- Theatrical release poster
- Directed by: Christos Sourligas
- Written by: Andrew Farrar, Christos Sourligas
- Produced by: Debra Kouri, Christos Sourligas
- Starring: Jesse Camacho; Alex Harrouch; Laurin Padolina; Jaa-Smith Johnson; Erica Deutschman;
- Cinematography: Luc Montpellier
- Edited by: Joseph Bohbot, Tony Asimakopoulos
- Music by: Tim Rideout, Annakin Slayd
- Production company: One Man Band Films
- Distributed by: Video Services Corp, Cinemavault Releasing
- Release dates: August 2011 (Montreal World Film Festival); September 2, 2014 (North America);
- Running time: 75 minutes
- Country: Canada
- Language: English
- Budget: $250,000

= Happy Slapping (film) =

Happy Slapping is a 2011 Canadian drama film about disaffected youths, teen angst and bullying. Its title is derived from the "happy slapping" fad which began in Britain where teens assault strangers on the street, film the encounters on their smartphones and circulate them on mobile phones or post them on user-generated websites. Filmed in Montreal, the film was written and directed by Christos Sourligas and co-written by Andrew Farrar (aka Annakin Slayd) and was shot by the actors on iPhones making it the world's first feature film shot entirely on smartphones.

==Plot==
Five suburban youths embark on a night of violence in the city, attacking unsuspecting victims while recording the assaults on smartphones. They seek out fame by creating an evening so shocking that their camera phone footage will turn them into instant Internet celebrities. After they are rivaled by another gang and intimidated by their online idol, they are forced to take their mischief up a notch if they want to make a name for themselves.

==Production==
The film was directed by Canadian filmmaker Christos Sourligas, and written by Sourligas and Andrew Farrar (aka Montreal rapper Annakin Slayd), who has a cameo in the film as one of the victims. Main production was in 2010, but some scenes were added in 2013 to accommodate the "selfie" craze.

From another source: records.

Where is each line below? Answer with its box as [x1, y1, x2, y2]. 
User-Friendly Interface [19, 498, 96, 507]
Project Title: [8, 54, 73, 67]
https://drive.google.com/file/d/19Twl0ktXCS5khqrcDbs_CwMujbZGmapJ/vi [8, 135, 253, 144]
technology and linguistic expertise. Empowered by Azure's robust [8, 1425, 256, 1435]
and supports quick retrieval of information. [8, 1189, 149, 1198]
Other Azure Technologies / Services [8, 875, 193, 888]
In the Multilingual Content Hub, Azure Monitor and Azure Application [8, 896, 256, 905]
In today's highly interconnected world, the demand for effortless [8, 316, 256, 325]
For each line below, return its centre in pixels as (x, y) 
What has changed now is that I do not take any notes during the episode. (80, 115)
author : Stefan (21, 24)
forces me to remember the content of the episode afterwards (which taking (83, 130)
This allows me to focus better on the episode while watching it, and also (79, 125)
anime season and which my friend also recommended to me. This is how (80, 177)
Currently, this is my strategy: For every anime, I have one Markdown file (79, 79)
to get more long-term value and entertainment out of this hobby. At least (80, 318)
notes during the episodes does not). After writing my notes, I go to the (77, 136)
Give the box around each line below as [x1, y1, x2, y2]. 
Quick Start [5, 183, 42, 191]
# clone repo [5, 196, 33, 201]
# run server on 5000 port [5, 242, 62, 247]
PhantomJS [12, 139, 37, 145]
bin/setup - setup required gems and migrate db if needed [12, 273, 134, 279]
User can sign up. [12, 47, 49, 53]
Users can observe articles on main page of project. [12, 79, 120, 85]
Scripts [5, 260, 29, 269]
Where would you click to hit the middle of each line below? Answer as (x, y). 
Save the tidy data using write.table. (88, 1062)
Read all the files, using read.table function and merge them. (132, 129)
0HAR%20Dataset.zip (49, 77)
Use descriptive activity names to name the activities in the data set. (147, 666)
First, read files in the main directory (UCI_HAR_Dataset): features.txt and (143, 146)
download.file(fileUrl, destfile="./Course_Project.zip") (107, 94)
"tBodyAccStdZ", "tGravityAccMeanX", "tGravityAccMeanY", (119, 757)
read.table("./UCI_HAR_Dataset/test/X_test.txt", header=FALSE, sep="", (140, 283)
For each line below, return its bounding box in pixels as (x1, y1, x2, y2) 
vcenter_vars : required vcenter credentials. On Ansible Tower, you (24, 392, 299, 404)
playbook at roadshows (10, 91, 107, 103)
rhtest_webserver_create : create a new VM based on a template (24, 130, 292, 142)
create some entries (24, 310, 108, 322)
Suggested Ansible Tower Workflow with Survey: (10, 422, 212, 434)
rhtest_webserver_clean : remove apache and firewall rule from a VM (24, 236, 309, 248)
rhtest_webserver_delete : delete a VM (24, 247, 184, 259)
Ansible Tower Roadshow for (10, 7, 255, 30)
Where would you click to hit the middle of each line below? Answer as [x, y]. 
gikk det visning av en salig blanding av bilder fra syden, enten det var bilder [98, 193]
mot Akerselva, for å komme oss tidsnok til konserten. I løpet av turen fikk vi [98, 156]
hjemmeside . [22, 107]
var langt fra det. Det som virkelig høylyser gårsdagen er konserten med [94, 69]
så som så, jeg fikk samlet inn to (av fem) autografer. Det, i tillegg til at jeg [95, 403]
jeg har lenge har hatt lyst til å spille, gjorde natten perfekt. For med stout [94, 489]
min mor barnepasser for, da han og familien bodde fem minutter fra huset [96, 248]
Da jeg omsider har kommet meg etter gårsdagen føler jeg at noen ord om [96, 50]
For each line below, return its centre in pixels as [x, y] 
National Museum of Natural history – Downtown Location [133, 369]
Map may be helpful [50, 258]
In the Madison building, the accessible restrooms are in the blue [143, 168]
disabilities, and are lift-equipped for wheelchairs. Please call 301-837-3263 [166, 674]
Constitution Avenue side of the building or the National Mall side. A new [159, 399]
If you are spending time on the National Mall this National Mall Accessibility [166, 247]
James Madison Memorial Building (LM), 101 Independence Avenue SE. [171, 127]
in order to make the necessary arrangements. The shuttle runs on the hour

The actors acted as cameramen, resulting in a "run and gun" documentary feel. It was described by The Hollywood Reporter as a film that resembles The Blair Witch Project and Paranormal Activity due to the shakiness of the shots; filmmakers tell of crew members having to run behind walls and other items to avoid being caught on film.

==Reception==
Happy Slapping had its world premiere at the 2011 Montreal World Film Festival.